De betreffende Jehovah’s Getuigen wilden via een kort geding bij de rechtbank het rapport tegenhouden. Dit rapport is opgesteld naar aanleiding van een, in opdracht van de toenmalige minister van Justitie en Veiligheid en de minister voor Rechtsbescherming, uitgevoerd onderzoek door Universiteit Utrecht naar de afhandeling van seksueel misbruik binnen de gemeente van Jehovah’s Getuigen. Het beroep werd door de rechtbank ongegrond verklaard. Hierop besloot de minister(s) het rapport naar de Tweede Kamer te sturen waarna het op verschillende websites werd gepubliceerd.

Tegen de ongegrondverklaring van het beroep hebben de Jehova’s Getuigen hoger beroep ingesteld. Zij betogen dat het rapport discriminerend zou zijn, omdat het zich alleen richt op één organisatie en voorbijgaat aan andere geloofsgemeenschappen. Zij hebben verwijdering van het rapport van twee websites en het plaatsen van een rectificatie op deze sites gevorderd. Daarnaast vorderen ze de minister(s) op te dragen een brief te sturen naar de Tweede Kamer met rectificerende mededelingen over het rapport.

Beslissing Hof

Het gerechtshof heeft in de uitspraak van 4 augustus 2020 (ECLI:NL:GHARL:2020:6085) geoordeeld dat de Jehovah’s Getuigen geen spoedeisend belang meer hebben bij hun vorderingen. Het Hof geeft als onderbouwing dat het rapport al maanden geleden gepubliceerd is op Rijksoverheid.nl en wodc.nl en op tal van andere websites. Daarom is er geen haast geboden bij verwijdering of rectificatie van het rapport.

Daarnaast geeft het Hof aan dat het niet aannemelijk is dat verwijdering van het rapport van de websites ertoe leidt dat de Tweede Kamer het niet zal bepreken. Ook is het niet in overeenstemming met de Trias Politica als de civiele rechter een minister opdraagt een brief te sturen naar de Tweede Kamer waarin staat wat de Tweede Kamer moet doen of laten.

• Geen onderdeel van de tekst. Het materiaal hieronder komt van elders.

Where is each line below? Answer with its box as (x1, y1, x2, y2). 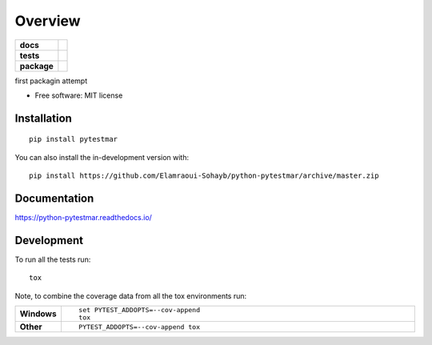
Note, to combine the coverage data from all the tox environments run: (14, 291, 247, 300)
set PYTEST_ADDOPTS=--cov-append (78, 306, 200, 315)
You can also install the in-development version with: (14, 152, 190, 162)
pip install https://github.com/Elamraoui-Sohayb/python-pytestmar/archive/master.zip (29, 171, 379, 180)
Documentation (14, 191, 94, 205)
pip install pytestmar (29, 134, 118, 144)
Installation (14, 111, 72, 125)
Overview (14, 12, 81, 30)
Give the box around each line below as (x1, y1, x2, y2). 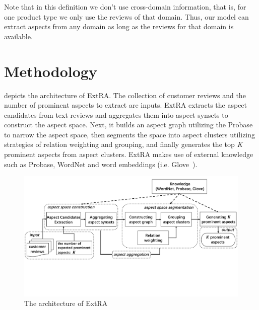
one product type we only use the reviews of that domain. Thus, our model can (4, 11, 249, 22)
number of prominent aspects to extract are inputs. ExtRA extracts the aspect (4, 100, 247, 110)
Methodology (4, 60, 97, 81)
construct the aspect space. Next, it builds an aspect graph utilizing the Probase (4, 119, 253, 130)
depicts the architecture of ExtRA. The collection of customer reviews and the (4, 90, 246, 100)
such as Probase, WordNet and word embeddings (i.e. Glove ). (4, 159, 198, 169)
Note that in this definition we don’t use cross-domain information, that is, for (4, 2, 246, 12)
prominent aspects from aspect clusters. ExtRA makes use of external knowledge (4, 149, 253, 160)
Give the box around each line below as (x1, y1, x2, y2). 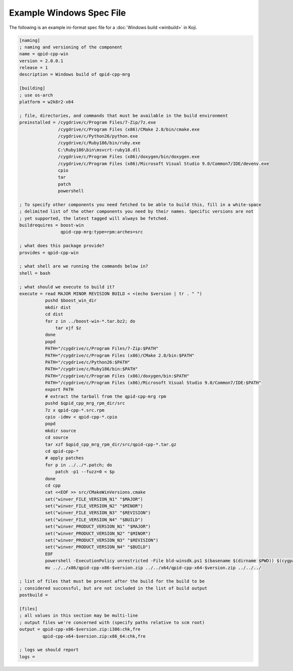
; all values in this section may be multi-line (19, 613, 138, 619)
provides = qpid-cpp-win (19, 250, 79, 255)
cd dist (44, 311, 63, 317)
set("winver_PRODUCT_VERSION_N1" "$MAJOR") (44, 524, 151, 530)
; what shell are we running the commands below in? (19, 263, 148, 269)
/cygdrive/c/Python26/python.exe (58, 134, 138, 139)
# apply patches (44, 455, 84, 461)
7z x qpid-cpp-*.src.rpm (44, 407, 105, 413)
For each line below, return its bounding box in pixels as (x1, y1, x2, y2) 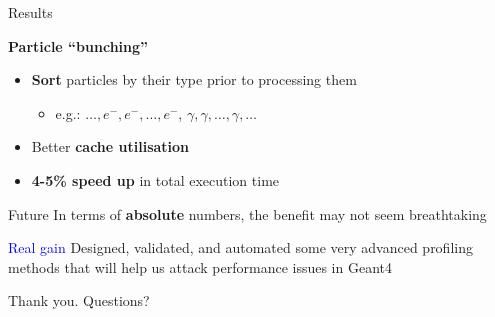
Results (8, 2, 53, 22)
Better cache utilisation (31, 136, 190, 157)
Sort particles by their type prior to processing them (31, 69, 357, 90)
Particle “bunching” (8, 35, 149, 56)
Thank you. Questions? (8, 290, 150, 311)
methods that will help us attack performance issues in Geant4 (8, 256, 392, 277)
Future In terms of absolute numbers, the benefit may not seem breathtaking (8, 203, 487, 224)
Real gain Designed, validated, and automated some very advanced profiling (8, 237, 473, 258)

Wanneer spoedeisend belang?

Het kort geding wordt gebruikt als procedure als er direct een uitspraak van een rechter moet komen en de bodemprocedure dus niet kan worden afgewacht. Of er direct een uitspraak moet komen en of een zaak dus spoed heeft, wordt overgelaten aan de bevoegde voorzieningenrechter. De uitkomst van het geding is een voorlopige oplossing voor het probleem, oftewel een voorlopige voorziening. In de bodemprocedure wordt de zaak geheel, dus onherroepelijk (na hoger beroep), afgedaan.

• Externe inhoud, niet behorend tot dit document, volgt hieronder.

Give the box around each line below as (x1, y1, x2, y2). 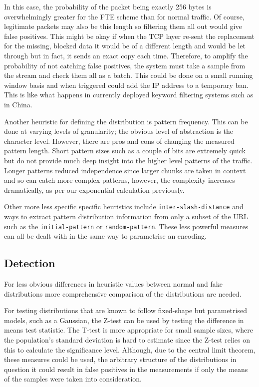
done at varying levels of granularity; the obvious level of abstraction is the (4, 126, 233, 136)
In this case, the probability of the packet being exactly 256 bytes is (4, 1, 212, 11)
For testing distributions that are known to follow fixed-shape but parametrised (4, 305, 247, 316)
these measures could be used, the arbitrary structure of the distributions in (4, 354, 237, 365)
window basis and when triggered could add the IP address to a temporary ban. (4, 79, 249, 90)
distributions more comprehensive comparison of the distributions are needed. (4, 288, 242, 299)
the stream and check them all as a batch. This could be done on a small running (4, 70, 253, 80)
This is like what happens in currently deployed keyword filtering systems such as (4, 89, 254, 100)
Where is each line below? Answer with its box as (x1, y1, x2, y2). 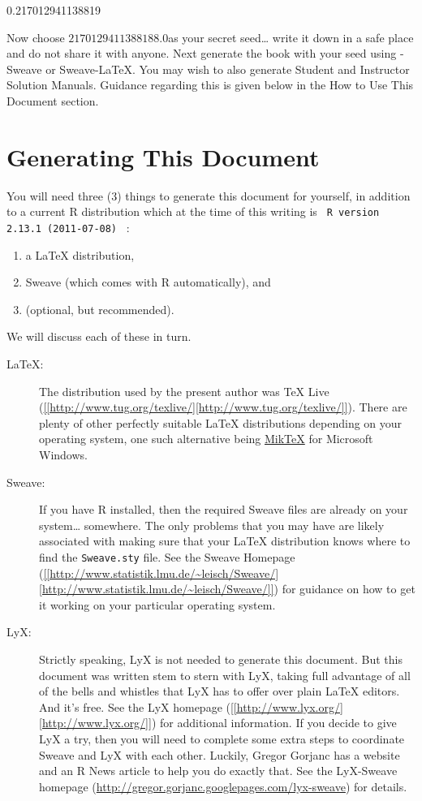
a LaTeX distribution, (25, 246, 135, 263)
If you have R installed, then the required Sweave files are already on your (39, 501, 408, 518)
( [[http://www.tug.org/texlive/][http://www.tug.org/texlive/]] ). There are (39, 398, 407, 416)
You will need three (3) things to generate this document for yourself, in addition (6, 187, 411, 204)
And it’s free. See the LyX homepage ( (39, 698, 230, 715)
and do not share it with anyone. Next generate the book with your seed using (6, 45, 397, 62)
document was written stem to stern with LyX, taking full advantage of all (39, 666, 411, 683)
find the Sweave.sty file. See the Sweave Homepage (39, 548, 295, 565)
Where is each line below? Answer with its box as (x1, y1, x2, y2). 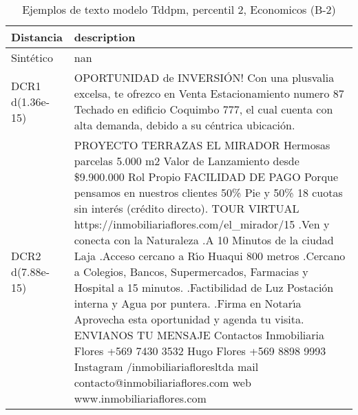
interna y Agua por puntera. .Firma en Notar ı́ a (74, 295, 302, 311)
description (74, 29, 136, 45)
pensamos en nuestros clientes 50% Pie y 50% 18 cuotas (74, 184, 343, 200)
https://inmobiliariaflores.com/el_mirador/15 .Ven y (74, 216, 330, 232)
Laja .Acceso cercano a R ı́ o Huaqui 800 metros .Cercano (74, 248, 346, 264)
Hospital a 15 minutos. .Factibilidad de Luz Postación (74, 279, 334, 295)
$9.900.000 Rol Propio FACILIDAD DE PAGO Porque (74, 169, 339, 184)
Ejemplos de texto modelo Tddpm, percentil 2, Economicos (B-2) (22, 1, 336, 17)
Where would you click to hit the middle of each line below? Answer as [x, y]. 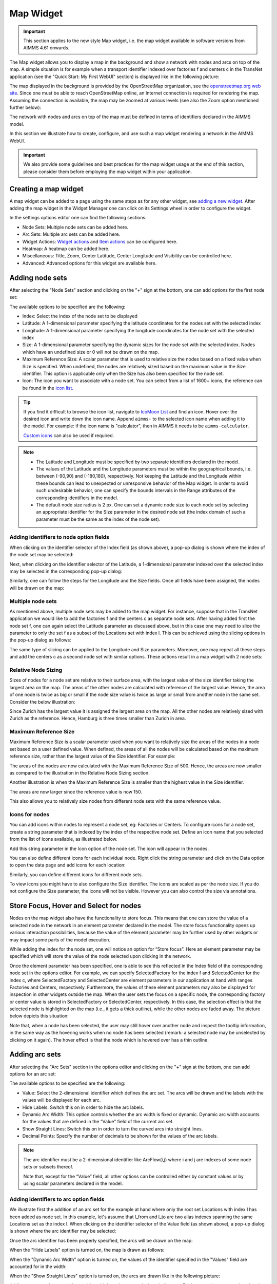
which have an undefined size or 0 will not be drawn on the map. [91, 352]
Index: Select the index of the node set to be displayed [80, 316]
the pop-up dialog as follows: [41, 640]
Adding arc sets [35, 1055]
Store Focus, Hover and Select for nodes [75, 906]
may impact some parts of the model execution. [60, 939]
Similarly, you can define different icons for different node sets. [76, 874]
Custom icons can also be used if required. [69, 435]
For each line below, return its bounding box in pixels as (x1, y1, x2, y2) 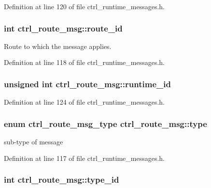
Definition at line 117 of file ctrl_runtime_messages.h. (4, 153, 165, 163)
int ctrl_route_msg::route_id (4, 22, 123, 34)
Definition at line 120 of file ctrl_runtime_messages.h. (4, 1, 165, 11)
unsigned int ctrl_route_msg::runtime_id (4, 78, 171, 90)
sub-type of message (4, 137, 63, 147)
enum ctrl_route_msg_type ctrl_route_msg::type (4, 117, 207, 129)
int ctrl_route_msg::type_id (4, 173, 119, 186)
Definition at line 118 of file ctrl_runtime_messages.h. (4, 57, 165, 67)
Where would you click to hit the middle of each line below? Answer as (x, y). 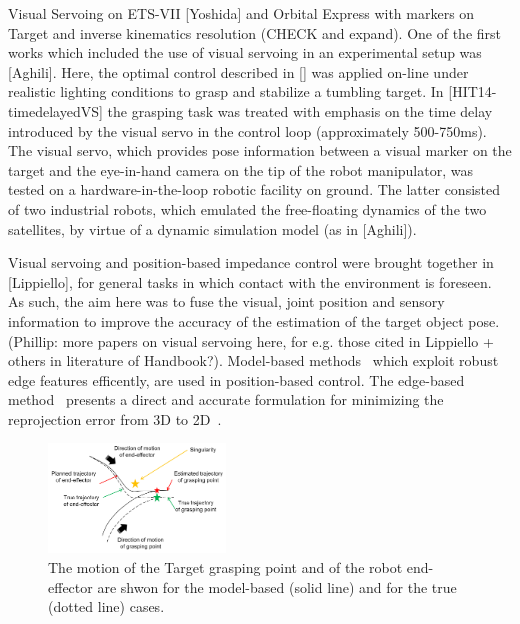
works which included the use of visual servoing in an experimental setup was (245, 52)
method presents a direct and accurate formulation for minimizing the (226, 399)
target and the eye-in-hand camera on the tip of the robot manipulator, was (240, 169)
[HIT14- (472, 91)
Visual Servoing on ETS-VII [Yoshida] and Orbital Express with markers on (241, 13)
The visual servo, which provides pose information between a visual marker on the (260, 150)
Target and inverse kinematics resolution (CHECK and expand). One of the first (255, 32)
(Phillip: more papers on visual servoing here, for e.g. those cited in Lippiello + (251, 340)

Maar wanneer is er sprake van een spoedeisend belang bij het verwijderen van een rapport? Dit ligt aan het feitencomplex en valt moeilijk te zeggen. Wel is het duidelijk dat de rechtsregel die voortvloeit uit bovenstaande zaak, namelijk dat er geen spoedeisend belang bestaat bij verwijdering van een rapport als het rapport al op meerdere plekken is gepubliceerd, reeds eerder ter sprake is gekomen. Zo is door het Gerechtshof Den Haag op 24 december 2019 (ECLI:NL:GHDHA:2019:3446) geoordeeld dat er geen spoedeisend belang bestaat bij verwijdering van een rapport van de Inspectie Onderwijs over het Haga Lyceum. Het rapport was namelijk, net zoals in bovenstaande zaak, reeds gepubliceerd op diverse plekken en daarnaast heeft publicatie er niet voor gezorgd dat er minder inschrijvingen van leerlingen op de school zijn.

Een ander oordeel werd door de rechtbank Gelderland op 3 juli 2019 (ECLI:NL:RBGEL:2019:3834) gegeven over de verwijdering van persoonsgegevens in een register. Hier oordeelde de rechter dat de spoedeisendheid van de zaak voldoende bleek uit de aard van de vordering tot verwijdering van de persoonsgegevens. Dat de persoonsgegevens ook al in een ander register zijn opgenomen, maakt dit niet anders. Hier is het verwijderen van de gegevens dus wel spoedeisend, ondanks dat de gegevens (net zoals bij het reeds op andere plekken gepubliceerde rapport) al in een ander rapport zijn opgenomen. Hoogstwaarschijnlijk heeft dit te maken met het feit dat deze gegevens niet openbaar zijn en dus niet voor iedereen toegankelijk zijn.

Al met al ligt het dus aan het feitencomplex en de aard van de vordering of een zaak voldoende spoedeisend belang heeft. Voor nu is het oordeel: is een rapport reeds gepubliceerd op andere websites, dan bestaat er geen spoedeisend belang om een voorlopige voorziening te treffen in een zaak.